Monday, March 4, 2013

I Feel It Creeping Even Now


Can you explain something to me?  Today my brother turns 60.  How come that makes me feel old?  He’s got me by three-and-a-half years.  Why am I the one that feels old?  As Dayna and I were driving to his party yesterday, I said, “I remember when my mother wasn’t even 60.”  And then we got to thinking about it.  My mother died a couple of years ago at 82, but she was only 46 when I graduated from high school, 49 when I got married.  So my brother turns 60 and I feel my age creeping up on me even now.

Just last summer I was sitting across from my daughter and a college student at Camp Travis, a Christian Camp in Texas.  My daughter has the most beautiful strawberry-blonde hair.  And believe it or not, this college student (what do they know) had the gall to ask my daughter right in front me, “Where did you get your red hair?”  I choked on my carrot stick, as Kristen replied, “From my dad.”  So she looked at me, furrowed her brows as she gave my hair a quick once-over, shook her head, and said to Kristen, “You didn’t get it from him.”  Yep, age is creeping up on me even now.

I wonder what it will be like to be old—you know, really old.  I know what it’s like to be 50s-old, and I’ll ask my brother what it’s like to be 60s-old (insert snicker right here).  But what’s it like to be 70s-old or 80s-old?  In 2006 Good Morning America correspondent Robin Roberts decided she wanted to know what her aged mother was experiencing—she had watched her mom start to move more slowly, to struggle.  And so she wanted to experience it—literally.

In one day Roberts aged 45 years.  Skilled makeup artists shaped her face to look like an 85-year-old.  A jumpsuit designed with special straps and cords was placed on her body that made her feel the muscle-aches and strains people feel when they are getting old.  She felt tired the moment she put the special suit on.  She suddenly couldn’t get up a few steps without a rail—even the cane she used felt wobbly. 

She went to the grocery store to see how age impacted a simple task like shopping—they placed popcorn in a pair of gloves to simulate the crunch of arthritis.  They smeared petroleum jelly on a pair of glasses so she could “see” what it was like to have cataracts.  She couldn’t read labels, and making it through the store became a chore. 

Holy smokes!  Someone coined the phrase “Getting old is not for sissies”—by the time the experiment was over, Robin Roberts and her viewers agreed.

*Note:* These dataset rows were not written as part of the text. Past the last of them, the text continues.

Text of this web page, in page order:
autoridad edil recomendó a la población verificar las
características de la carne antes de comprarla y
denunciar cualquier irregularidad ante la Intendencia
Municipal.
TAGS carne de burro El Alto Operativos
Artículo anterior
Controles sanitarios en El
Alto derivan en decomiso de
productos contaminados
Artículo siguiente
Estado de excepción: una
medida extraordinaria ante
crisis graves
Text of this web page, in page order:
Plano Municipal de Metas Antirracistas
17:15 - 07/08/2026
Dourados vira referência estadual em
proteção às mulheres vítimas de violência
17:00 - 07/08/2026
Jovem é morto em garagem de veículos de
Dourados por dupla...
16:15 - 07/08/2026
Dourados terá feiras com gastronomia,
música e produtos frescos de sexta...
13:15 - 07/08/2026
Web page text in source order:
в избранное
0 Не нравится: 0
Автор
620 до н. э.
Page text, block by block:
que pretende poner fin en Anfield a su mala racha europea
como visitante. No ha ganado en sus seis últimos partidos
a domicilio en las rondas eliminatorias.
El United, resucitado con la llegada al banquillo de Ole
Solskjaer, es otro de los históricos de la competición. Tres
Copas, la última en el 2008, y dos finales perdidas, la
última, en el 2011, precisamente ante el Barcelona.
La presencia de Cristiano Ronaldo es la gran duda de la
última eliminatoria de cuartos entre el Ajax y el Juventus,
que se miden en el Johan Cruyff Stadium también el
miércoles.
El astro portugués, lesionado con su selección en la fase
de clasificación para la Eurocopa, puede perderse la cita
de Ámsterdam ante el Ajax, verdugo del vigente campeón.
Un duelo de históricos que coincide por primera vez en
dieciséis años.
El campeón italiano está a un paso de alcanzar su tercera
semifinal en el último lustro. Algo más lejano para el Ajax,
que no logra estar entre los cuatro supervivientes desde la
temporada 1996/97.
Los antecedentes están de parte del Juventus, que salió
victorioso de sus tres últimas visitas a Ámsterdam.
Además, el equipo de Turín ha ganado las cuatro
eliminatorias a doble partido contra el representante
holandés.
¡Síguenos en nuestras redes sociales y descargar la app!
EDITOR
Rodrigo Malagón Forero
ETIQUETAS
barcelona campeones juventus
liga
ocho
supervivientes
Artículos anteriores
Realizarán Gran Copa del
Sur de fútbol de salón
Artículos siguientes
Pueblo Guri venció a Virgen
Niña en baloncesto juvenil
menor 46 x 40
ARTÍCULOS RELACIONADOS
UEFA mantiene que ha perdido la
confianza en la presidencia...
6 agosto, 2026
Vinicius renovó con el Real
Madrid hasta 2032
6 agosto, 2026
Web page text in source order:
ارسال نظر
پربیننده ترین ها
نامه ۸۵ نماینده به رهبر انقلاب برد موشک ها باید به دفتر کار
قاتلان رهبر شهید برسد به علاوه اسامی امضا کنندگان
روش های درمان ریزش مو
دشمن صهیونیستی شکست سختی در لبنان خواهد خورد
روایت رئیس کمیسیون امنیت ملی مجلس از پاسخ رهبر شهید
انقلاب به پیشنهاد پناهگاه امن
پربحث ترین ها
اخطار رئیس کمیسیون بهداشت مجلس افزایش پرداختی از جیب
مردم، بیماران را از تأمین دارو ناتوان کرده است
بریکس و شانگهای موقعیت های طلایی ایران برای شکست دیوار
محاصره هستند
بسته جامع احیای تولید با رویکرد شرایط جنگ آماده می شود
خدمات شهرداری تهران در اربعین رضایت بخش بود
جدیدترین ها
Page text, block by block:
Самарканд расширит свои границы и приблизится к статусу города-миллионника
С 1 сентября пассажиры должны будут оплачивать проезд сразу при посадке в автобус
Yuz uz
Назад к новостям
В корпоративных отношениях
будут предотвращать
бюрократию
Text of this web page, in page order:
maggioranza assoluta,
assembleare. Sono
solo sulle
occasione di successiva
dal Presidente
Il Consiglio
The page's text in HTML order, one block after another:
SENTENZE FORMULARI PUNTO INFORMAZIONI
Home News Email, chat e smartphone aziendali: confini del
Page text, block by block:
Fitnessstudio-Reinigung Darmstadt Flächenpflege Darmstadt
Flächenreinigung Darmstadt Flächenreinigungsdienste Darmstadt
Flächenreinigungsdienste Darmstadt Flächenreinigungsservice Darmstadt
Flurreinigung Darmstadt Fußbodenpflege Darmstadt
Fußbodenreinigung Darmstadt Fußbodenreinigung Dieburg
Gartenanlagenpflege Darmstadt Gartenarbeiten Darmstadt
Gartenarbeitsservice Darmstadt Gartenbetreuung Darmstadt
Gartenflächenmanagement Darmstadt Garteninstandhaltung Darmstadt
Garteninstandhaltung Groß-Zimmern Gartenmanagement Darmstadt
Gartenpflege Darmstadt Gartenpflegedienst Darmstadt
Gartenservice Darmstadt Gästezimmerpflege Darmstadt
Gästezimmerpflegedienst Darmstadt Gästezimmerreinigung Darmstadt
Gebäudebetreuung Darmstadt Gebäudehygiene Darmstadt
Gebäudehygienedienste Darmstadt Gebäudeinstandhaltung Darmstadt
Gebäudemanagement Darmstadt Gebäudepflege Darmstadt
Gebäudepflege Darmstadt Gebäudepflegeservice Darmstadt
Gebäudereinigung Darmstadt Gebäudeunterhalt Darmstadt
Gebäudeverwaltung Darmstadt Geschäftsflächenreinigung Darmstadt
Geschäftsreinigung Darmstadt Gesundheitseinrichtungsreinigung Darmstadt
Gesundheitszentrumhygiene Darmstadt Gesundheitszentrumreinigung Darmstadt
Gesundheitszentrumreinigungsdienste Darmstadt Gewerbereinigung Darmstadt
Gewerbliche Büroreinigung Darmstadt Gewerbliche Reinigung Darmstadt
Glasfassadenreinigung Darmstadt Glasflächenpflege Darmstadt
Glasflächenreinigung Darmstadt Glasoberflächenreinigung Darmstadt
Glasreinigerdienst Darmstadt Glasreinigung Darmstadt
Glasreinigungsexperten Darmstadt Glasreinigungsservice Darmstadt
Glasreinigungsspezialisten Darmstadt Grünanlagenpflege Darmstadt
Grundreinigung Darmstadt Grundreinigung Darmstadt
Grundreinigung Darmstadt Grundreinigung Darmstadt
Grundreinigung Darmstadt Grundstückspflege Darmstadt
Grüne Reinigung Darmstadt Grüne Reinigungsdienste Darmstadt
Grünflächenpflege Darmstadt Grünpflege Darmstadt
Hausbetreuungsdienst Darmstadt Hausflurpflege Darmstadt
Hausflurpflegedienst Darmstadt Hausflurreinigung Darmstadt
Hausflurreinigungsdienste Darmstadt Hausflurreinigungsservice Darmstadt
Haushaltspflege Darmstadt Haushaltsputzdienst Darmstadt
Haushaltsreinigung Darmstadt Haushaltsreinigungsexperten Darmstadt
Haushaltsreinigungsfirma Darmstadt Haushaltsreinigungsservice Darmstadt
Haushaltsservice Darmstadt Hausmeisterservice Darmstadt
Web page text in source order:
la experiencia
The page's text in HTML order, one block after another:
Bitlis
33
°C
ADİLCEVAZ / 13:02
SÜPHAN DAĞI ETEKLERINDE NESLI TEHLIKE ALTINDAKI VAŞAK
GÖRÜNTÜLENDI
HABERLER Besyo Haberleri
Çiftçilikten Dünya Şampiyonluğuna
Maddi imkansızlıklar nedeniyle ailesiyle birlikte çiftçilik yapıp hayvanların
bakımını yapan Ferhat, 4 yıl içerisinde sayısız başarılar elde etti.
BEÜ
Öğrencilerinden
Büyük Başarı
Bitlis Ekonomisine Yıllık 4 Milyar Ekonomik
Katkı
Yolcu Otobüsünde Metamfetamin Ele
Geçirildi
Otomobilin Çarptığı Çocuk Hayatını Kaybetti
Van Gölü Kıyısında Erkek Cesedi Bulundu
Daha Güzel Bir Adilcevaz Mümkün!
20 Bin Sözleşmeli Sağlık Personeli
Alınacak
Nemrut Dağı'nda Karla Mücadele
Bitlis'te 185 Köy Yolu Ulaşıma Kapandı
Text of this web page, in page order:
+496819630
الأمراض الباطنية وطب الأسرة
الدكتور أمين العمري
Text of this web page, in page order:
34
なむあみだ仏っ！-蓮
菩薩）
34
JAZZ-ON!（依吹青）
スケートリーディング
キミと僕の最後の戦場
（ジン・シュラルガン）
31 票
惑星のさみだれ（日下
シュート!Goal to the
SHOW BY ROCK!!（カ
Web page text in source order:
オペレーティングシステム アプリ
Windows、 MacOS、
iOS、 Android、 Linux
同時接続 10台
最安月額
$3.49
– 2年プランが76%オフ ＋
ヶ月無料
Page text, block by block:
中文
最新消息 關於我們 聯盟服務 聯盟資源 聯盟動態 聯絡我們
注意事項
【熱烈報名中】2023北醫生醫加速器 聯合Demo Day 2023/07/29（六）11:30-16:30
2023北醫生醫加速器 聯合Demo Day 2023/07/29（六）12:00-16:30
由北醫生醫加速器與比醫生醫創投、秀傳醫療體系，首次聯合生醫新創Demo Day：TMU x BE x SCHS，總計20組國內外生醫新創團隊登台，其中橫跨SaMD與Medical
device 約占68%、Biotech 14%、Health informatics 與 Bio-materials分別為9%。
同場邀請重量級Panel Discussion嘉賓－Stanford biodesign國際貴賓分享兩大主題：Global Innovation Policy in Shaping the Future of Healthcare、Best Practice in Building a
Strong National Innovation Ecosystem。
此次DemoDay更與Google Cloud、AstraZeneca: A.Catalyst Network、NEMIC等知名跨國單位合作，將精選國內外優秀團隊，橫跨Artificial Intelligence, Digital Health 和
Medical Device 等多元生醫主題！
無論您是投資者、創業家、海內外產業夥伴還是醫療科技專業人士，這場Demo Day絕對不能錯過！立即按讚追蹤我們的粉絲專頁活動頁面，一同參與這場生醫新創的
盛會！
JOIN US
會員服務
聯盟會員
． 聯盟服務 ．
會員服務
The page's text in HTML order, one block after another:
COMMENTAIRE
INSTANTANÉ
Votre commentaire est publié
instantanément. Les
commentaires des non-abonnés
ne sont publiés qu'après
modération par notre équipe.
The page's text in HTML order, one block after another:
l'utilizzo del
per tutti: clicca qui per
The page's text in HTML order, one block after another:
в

Well, I’m not there yet, thank God, but I’m on the way, and with my brother turning 60 I feel it creeping up on me even now.  Maybe I should sit down for awhile.  No, that will just get me there faster.  I think I better go exercise or something.  And maybe I need to pray Moses' psalm with more urgency: "Teach me to number my days, that I may gain a heart of wisdom."  I don't want to be both old and stupid.

Oh well, at least I can take solace in this: all things remaining equal, I may be getting old, but my brother will always be older than me—yuk, yuk, yuk.